• **Records to use**
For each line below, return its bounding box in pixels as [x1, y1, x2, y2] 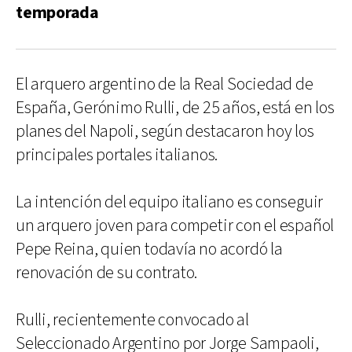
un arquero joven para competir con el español [16, 214, 335, 237]
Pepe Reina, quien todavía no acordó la [16, 238, 283, 261]
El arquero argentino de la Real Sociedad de [16, 73, 313, 96]
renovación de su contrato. [16, 262, 198, 284]
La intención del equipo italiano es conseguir [16, 191, 324, 214]
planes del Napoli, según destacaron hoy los [16, 120, 314, 143]
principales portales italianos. [16, 144, 218, 167]
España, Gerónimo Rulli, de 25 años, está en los [16, 97, 335, 119]
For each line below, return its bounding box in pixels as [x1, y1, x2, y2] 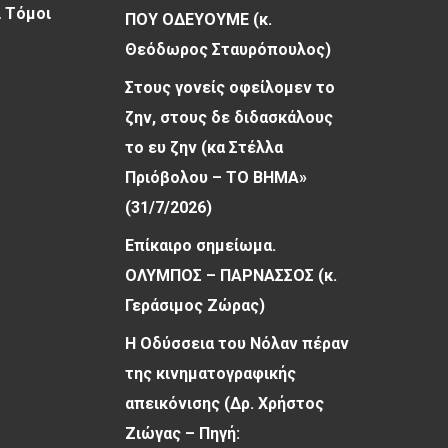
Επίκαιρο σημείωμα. [125, 236, 277, 255]
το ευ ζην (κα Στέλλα [125, 138, 284, 157]
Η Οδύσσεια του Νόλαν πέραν [125, 334, 350, 353]
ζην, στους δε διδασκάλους [125, 108, 334, 127]
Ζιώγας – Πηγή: [125, 424, 241, 443]
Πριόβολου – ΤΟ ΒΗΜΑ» [125, 168, 308, 187]
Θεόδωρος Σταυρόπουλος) [125, 40, 332, 59]
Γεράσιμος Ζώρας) [125, 296, 266, 315]
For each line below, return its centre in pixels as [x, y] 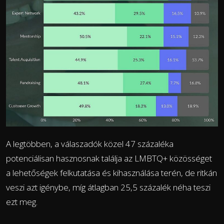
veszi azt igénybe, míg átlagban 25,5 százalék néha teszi [108, 187]
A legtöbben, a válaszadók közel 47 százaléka [90, 143]
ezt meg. [22, 201]
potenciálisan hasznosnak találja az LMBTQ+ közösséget [109, 158]
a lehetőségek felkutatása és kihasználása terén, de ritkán [111, 172]
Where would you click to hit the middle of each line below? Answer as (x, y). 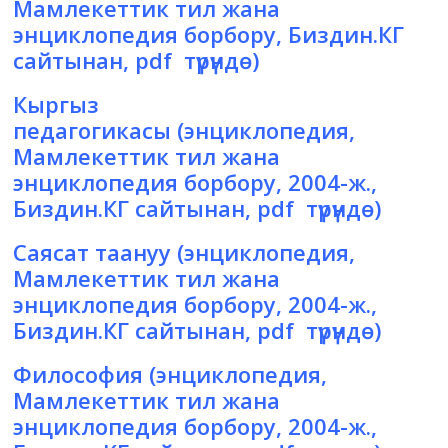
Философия (78, 374)
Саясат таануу (92, 252)
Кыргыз (56, 104)
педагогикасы (92, 130)
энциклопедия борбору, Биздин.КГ (209, 34)
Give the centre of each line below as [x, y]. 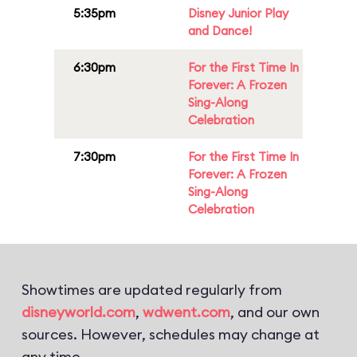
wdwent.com [186, 312]
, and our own [275, 312]
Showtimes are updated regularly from [152, 290]
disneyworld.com [78, 312]
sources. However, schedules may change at [171, 334]
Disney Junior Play [238, 13]
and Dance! [220, 31]
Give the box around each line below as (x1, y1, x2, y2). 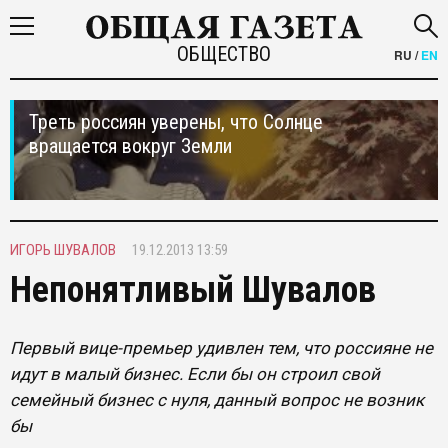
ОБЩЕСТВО (176, 42, 271, 66)
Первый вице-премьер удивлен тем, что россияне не (10, 338, 433, 358)
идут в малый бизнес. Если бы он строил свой (10, 364, 380, 384)
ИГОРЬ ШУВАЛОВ (10, 241, 116, 259)
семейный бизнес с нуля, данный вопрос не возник (10, 390, 424, 410)
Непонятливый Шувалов (10, 269, 376, 311)
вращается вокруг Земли (29, 134, 232, 158)
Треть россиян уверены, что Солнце (29, 110, 323, 134)
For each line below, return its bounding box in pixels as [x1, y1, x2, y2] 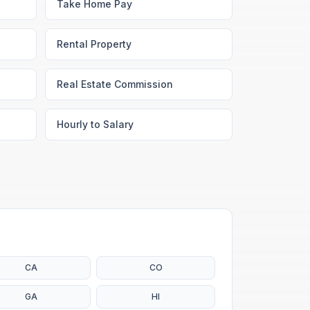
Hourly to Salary [57, 118, 134, 130]
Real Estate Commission [57, 78, 173, 90]
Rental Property [57, 38, 131, 50]
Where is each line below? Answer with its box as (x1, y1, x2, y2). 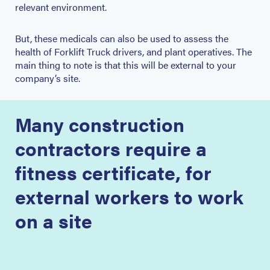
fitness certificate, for (15, 159, 212, 186)
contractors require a (15, 134, 207, 162)
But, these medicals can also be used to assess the (15, 31, 228, 45)
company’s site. (15, 71, 80, 85)
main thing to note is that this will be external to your (15, 58, 236, 72)
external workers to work (15, 183, 243, 210)
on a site (15, 207, 92, 234)
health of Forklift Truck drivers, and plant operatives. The (15, 45, 252, 58)
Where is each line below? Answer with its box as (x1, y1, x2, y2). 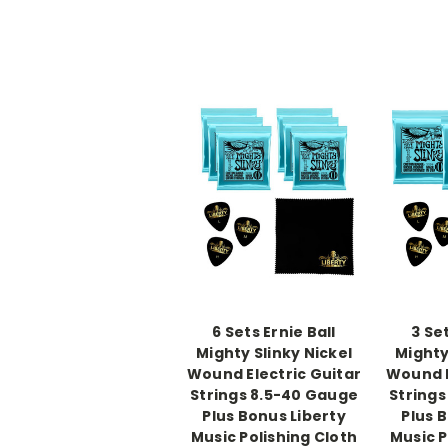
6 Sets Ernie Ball (212, 321, 336, 342)
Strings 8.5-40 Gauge (190, 384, 358, 405)
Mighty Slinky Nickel (196, 342, 352, 363)
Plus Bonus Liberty (202, 405, 346, 426)
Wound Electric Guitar (186, 363, 362, 384)
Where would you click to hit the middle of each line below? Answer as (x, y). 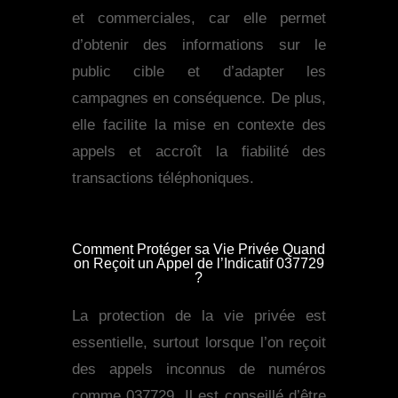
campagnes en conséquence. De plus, (199, 99)
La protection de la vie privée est (199, 316)
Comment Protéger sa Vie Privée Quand (199, 250)
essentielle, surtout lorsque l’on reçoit (199, 343)
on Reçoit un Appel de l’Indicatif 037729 (199, 264)
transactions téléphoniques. (163, 179)
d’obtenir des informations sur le (199, 45)
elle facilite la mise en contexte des (199, 125)
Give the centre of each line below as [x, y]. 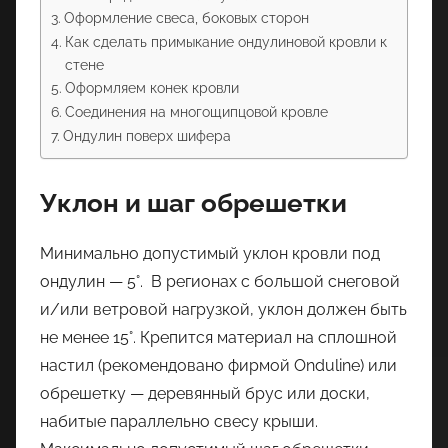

• **Task description**
Determine the number of lines in the records that contain the word "бизнес", and provide that number alone.

• **Written solution**
2